──────── RECORDS

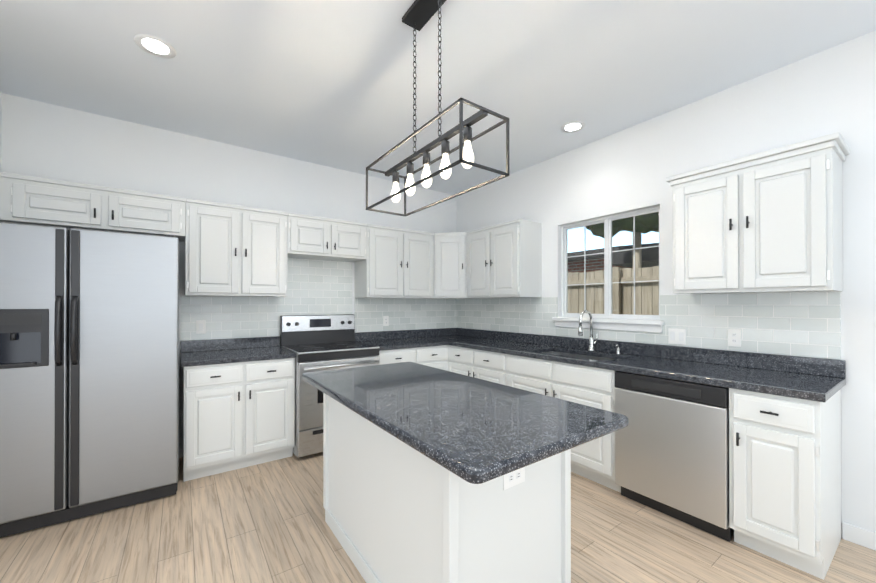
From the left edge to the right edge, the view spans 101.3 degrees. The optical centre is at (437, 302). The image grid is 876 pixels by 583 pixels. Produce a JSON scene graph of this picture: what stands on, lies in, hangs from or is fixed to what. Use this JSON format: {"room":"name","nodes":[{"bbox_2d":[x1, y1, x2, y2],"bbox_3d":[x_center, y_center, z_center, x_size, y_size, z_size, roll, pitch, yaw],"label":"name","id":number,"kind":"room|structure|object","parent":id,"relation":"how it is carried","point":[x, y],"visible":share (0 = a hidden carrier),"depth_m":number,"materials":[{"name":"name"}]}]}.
{"room":"kitchen","nodes":[
{"label":"kitchen","id":0,"kind":"room"},
{"bbox_2d":[0,92,1,171],"bbox_3d":[-2.728,-0.071,1.943,0.120,2.810,1.320,0,0,-36],"label":"wall","id":1,"kind":"structure","parent":0,"point":[0,128],"depth_m":2.50,"materials":[{"name":"white paint"}]},
{"bbox_2d":[1,93,456,457],"bbox_3d":[-1.439,-0.064,3.751,4.320,2.810,0.120,0,0,-36],"label":"wall","id":2,"kind":"structure","parent":0,"point":[47,140],"depth_m":3.13,"materials":[{"name":"white paint"}]},
{"bbox_2d":[0,172,184,241],"bbox_3d":[-2.521,-0.684,2.667,1.050,0.301,0.381,0,0,-36],"label":"upper cabinet","id":3,"kind":"object","parent":2,"relation":"attached to","point":[24,199],"visible":0.98,"depth_m":2.53,"materials":[{"name":"white paint"}]},
{"bbox_2d":[185,198,287,296],"bbox_3d":[-1.780,-0.447,3.197,0.769,0.771,0.381,0,0,-36],"label":"upper cabinet","id":4,"kind":"object","parent":2,"relation":"attached to","point":[235,250],"visible":1,"depth_m":3.04,"materials":[{"name":"white paint"}]},
{"bbox_2d":[181,257,456,340],"bbox_3d":[-0.985,0.002,3.997,3.054,0.920,0.008,0,0,-36],"label":"tile backsplash","id":5,"kind":"structure","parent":2,"relation":"attached to","point":[318,287],"depth_m":3.75,"materials":[{"name":"white tile"}]},
{"bbox_2d":[196,320,205,333],"bbox_3d":[-2.104,0.214,3.184,0.072,0.118,0.008,0,0,-36],"label":"switch plate","id":6,"kind":"object","parent":5,"relation":"attached to","point":[200,326],"visible":1,"depth_m":3.18,"materials":[{"name":"white plastic"}]},
{"bbox_2d":[383,316,388,325],"bbox_3d":[-0.617,0.213,4.250,0.072,0.118,0.008,0,0,-36],"label":"outlet","id":7,"kind":"object","parent":5,"relation":"attached to","point":[385,320],"visible":1,"depth_m":4.25,"materials":[{"name":"white plastic"}]},
{"bbox_2d":[287,213,366,261],"bbox_3d":[-1.147,-0.645,3.651,0.783,0.371,0.381,0,0,-36],"label":"upper cabinet","id":8,"kind":"object","parent":2,"relation":"attached to","point":[315,237],"visible":0.96,"depth_m":3.52,"materials":[{"name":"white paint"}]},
{"bbox_2d":[354,224,433,298],"bbox_3d":[-0.478,-0.443,4.129,0.859,0.771,0.381,0,0,-36],"label":"upper cabinet","id":9,"kind":"object","parent":2,"relation":"attached to","point":[398,263],"visible":0.98,"depth_m":3.97,"materials":[{"name":"white paint"}]},
{"bbox_2d":[355,328,454,341],"bbox_3d":[-0.354,0.384,4.436,1.469,0.099,0.020,0,0,-36],"label":"backsplash","id":10,"kind":"structure","parent":2,"relation":"attached to","point":[362,336],"depth_m":4.36,"materials":[{"name":"grey stone"}]},
{"bbox_2d":[420,232,478,298],"bbox_3d":[0.185,-0.442,4.463,0.605,0.771,0.610,0,0,-36],"label":"upper cabinet","id":11,"kind":"object","parent":2,"relation":"attached to","point":[450,265],"visible":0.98,"depth_m":4.22,"materials":[{"name":"white paint"}]},
{"bbox_2d":[0,452,875,582],"bbox_3d":[-0.363,1.373,-0.662,7.700,0.100,8.540,0,0,-36],"label":"floor","id":12,"kind":"structure","parent":0,"point":[263,523],"depth_m":1.97,"materials":[{"name":"brown wood"}]},
{"bbox_2d":[0,222,178,537],"bbox_3d":[-2.358,0.435,2.484,0.913,1.802,0.807,0,0,-36],"label":"refrigerator","id":13,"kind":"object","parent":12,"relation":"on","point":[89,331],"visible":1,"depth_m":2.20,"materials":[{"name":"grey metal"}]},
{"bbox_2d":[181,336,295,481],"bbox_3d":[-1.711,0.833,3.068,0.798,1.010,0.662,0,0,-36],"label":"base cabinet","id":14,"kind":"object","parent":12,"relation":"on","point":[238,403],"visible":1,"depth_m":2.85,"materials":[{"name":"white paint"}]},
{"bbox_2d":[181,336,295,367],"bbox_3d":[-1.720,0.397,3.083,0.798,0.138,0.632,0,0,-36],"label":"countertop","id":15,"kind":"structure","parent":14,"relation":"on","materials":[{"name":"grey stone"}]},
{"bbox_2d":[280,314,379,457],"bbox_3d":[-1.046,0.733,3.482,0.758,1.215,0.746,0,0,-36],"label":"range","id":16,"kind":"object","parent":12,"relation":"on","point":[315,343],"visible":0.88,"depth_m":3.26,"materials":[{"name":"silver metal"}]},
{"bbox_2d":[378,346,446,370],"bbox_3d":[-0.401,0.907,3.995,0.883,0.871,0.678,0,0,-36],"label":"base cabinet","id":17,"kind":"object","parent":12,"relation":"on","point":[432,356],"depth_m":3.79,"materials":[{"name":"white paint"}]},
{"bbox_2d":[323,394,570,582],"bbox_3d":[-0.064,0.898,1.873,0.660,0.871,1.272,0,0,-36],"label":"base cabinet","id":18,"kind":"object","parent":12,"relation":"on","point":[433,475],"depth_m":1.46,"materials":[{"name":"white paint"}]},
{"bbox_2d":[301,362,628,489],"bbox_3d":[-0.056,0.442,1.757,0.780,0.038,1.590,0,0,-36],"label":"countertop","id":19,"kind":"structure","parent":18,"relation":"on","point":[480,432],"depth_m":1.34,"materials":[{"name":"grey stone"}]},
{"bbox_2d":[447,346,550,385],"bbox_3d":[0.596,0.906,3.824,0.674,0.871,0.906,0,0,-36],"label":"base cabinet","id":20,"kind":"object","parent":12,"relation":"on","point":[495,366],"depth_m":3.42,"materials":[{"name":"white paint"}]},
{"bbox_2d":[360,334,466,349],"bbox_3d":[-0.168,0.452,4.193,1.490,0.038,0.632,0,0,-36],"label":"countertop","id":21,"kind":"structure","parent":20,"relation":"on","point":[384,343],"depth_m":4.02,"materials":[{"name":"grey stone"}]},
{"bbox_2d":[447,338,562,357],"bbox_3d":[0.661,0.450,3.772,0.632,0.038,1.014,0,0,-36],"label":"countertop","id":22,"kind":"structure","parent":20,"relation":"on","point":[516,348],"depth_m":3.56,"materials":[{"name":"grey stone"}]},
{"bbox_2d":[507,374,620,492],"bbox_3d":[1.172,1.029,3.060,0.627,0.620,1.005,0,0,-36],"label":"base cabinet","id":23,"kind":"object","parent":12,"relation":"on","point":[594,460],"depth_m":2.64,"materials":[{"name":"white paint"}]},
{"bbox_2d":[615,371,730,541],"bbox_3d":[1.643,0.903,2.391,0.626,0.866,0.623,0,0,-36],"label":"dishwasher","id":24,"kind":"object","parent":12,"relation":"on","point":[672,449],"visible":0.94,"depth_m":2.16,"materials":[{"name":"grey metal"}]},
{"bbox_2d":[723,386,843,579],"bbox_3d":[1.934,0.899,1.996,0.627,0.871,0.345,0,0,-36],"label":"base cabinet","id":25,"kind":"object","parent":12,"relation":"on","point":[785,459],"depth_m":1.81,"materials":[{"name":"white paint"}]},
{"bbox_2d":[595,354,845,401],"bbox_3d":[1.715,0.445,2.299,0.632,0.038,1.130,0,0,-36],"label":"countertop","id":26,"kind":"structure","parent":25,"relation":"on","point":[708,373],"depth_m":2.11,"materials":[{"name":"grey stone"}]},
{"bbox_2d":[0,0,875,194],"bbox_3d":[-0.363,-1.536,-0.650,7.700,0.100,8.540,0,0,-36],"label":"ceiling","id":27,"kind":"structure","parent":0,"point":[328,83],"depth_m":2.23,"materials":[{"name":"white paint"}]},
{"bbox_2d":[134,34,176,57],"bbox_3d":[-1.623,-1.472,2.063,0.194,0.005,0.194,0,0,-36],"label":"recessed light","id":28,"kind":"object","parent":27,"relation":"in","point":[154,46],"visible":1,"depth_m":2.06,"materials":[{"name":"white plastic"}]},
{"bbox_2d":[366,0,508,215],"bbox_3d":[-0.056,-1.001,1.763,0.260,0.948,0.850,0,0,-36],"label":"chandelier","id":29,"kind":"object","parent":27,"relation":"hanging from","point":[418,14],"visible":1,"depth_m":1.69,"materials":[{"name":"black metal"}]},
{"bbox_2d":[561,121,584,132],"bbox_3d":[1.127,-1.468,2.999,0.194,0.005,0.194,0,0,-36],"label":"recessed light","id":30,"kind":"object","parent":27,"relation":"in","point":[572,126],"visible":1,"depth_m":2.99,"materials":[{"name":"white plastic"}]},
{"bbox_2d":[457,30,875,537],"bbox_3d":[2.754,-0.073,1.502,0.120,2.810,8.420,0,0,-36],"label":"wall","id":31,"kind":"structure","parent":0,"point":[832,90],"depth_m":2.33,"materials":[{"name":"white paint"}]},
{"bbox_2d":[466,219,541,297],"bbox_3d":[0.688,-0.444,3.954,0.381,0.771,0.810,0,0,-36],"label":"upper cabinet","id":32,"kind":"object","parent":31,"relation":"attached to","point":[504,260],"visible":1,"depth_m":3.71,"materials":[{"name":"white paint"}]},
{"bbox_2d":[552,206,663,332],"bbox_3d":[1.495,-0.271,3.214,0.165,1.010,1.010,0,0,-36],"label":"window","id":33,"kind":"structure","parent":31,"relation":"in","point":[607,263],"depth_m":3.22,"materials":[{"name":"white plastic"}]},
{"bbox_2d":[457,291,840,359],"bbox_3d":[1.272,0.133,3.460,0.008,0.387,3.492,0,0,-36],"label":"tile backsplash","id":34,"kind":"structure","parent":31,"relation":"attached to","point":[806,324],"depth_m":2.49,"materials":[{"name":"white tile"}]},
{"bbox_2d":[668,328,685,344],"bbox_3d":[1.801,0.252,2.706,0.008,0.118,0.118,0,0,-36],"label":"switch plate","id":35,"kind":"object","parent":34,"relation":"attached to","point":[676,336],"visible":1,"depth_m":2.71,"materials":[{"name":"white plastic"}]},
{"bbox_2d":[728,329,740,346],"bbox_3d":[2.002,0.236,2.426,0.008,0.118,0.072,0,0,-36],"label":"electrical outlet plate","id":36,"kind":"object","parent":34,"relation":"attached to","point":[734,337],"visible":1,"depth_m":2.42,"materials":[{"name":"white plastic"}]},
{"bbox_2d":[455,328,845,377],"bbox_3d":[1.270,0.380,3.448,0.020,0.099,3.517,0,0,-36],"label":"backsplash","id":37,"kind":"structure","parent":31,"relation":"attached to","point":[833,368],"depth_m":2.62,"materials":[{"name":"grey stone"}]},
{"bbox_2d":[666,132,849,293],"bbox_3d":[1.925,-0.464,2.226,0.381,0.797,0.796,0,0,-36],"label":"upper cabinet","id":38,"kind":"object","parent":31,"relation":"attached to","point":[769,221],"visible":1,"depth_m":2.05,"materials":[{"name":"white paint"}]},
{"bbox_2d":[842,522,875,550],"bbox_3d":[3.719,1.279,0.033,0.012,0.095,4.916,0,0,-36],"label":"baseboard","id":39,"kind":"structure","parent":31,"relation":"attached to","point":[859,536],"depth_m":1.98,"materials":[{"name":"white wood"}]},
{"label":"outside","id":40,"kind":"structure","parent":0,"visible":0},
{"bbox_3d":[5.399,1.716,9.894,13.800,0.100,18.000,0,0,-36],"label":"ground","id":41,"kind":"structure","parent":40,"visible":0},
{"bbox_2d":[568,258,630,272],"bbox_3d":[4.282,0.318,13.005,6.000,2.720,7.650,0,0,-36],"label":"brick house","id":42,"kind":"structure","parent":41,"relation":"on","point":[580,268],"depth_m":8.73,"materials":[{"name":"brown brick"}]},
{"bbox_2d":[568,243,658,267],"bbox_3d":[4.571,-1.225,12.265,7.200,0.900,9.600,0,0,-36],"label":"roof","id":43,"kind":"structure","parent":42,"relation":"on","point":[628,257],"depth_m":7.41,"materials":[{"name":"grey"}]},
{"bbox_2d":[568,266,658,314],"bbox_3d":[2.049,0.561,6.272,0.110,2.180,10.002,0,0,-36],"label":"fence","id":44,"kind":"object","parent":41,"relation":"on","point":[592,309],"depth_m":5.34,"materials":[{"name":"brown wood"}]},
{"bbox_2d":[586,212,658,267],"bbox_3d":[3.552,-0.678,6.349,1.399,4.659,1.818,0,0,-36],"label":"tree","id":45,"kind":"object","parent":41,"relation":"on","point":[640,231],"depth_m":6.24,"materials":[{"name":"green plant"}]}
]}

────────────────

If a line above includes the string "kitchen", pick it out.

TASK OUTPUT ::
{"room":"kitchen","nodes":[
{"label":"kitchen","id":0,"kind":"room"},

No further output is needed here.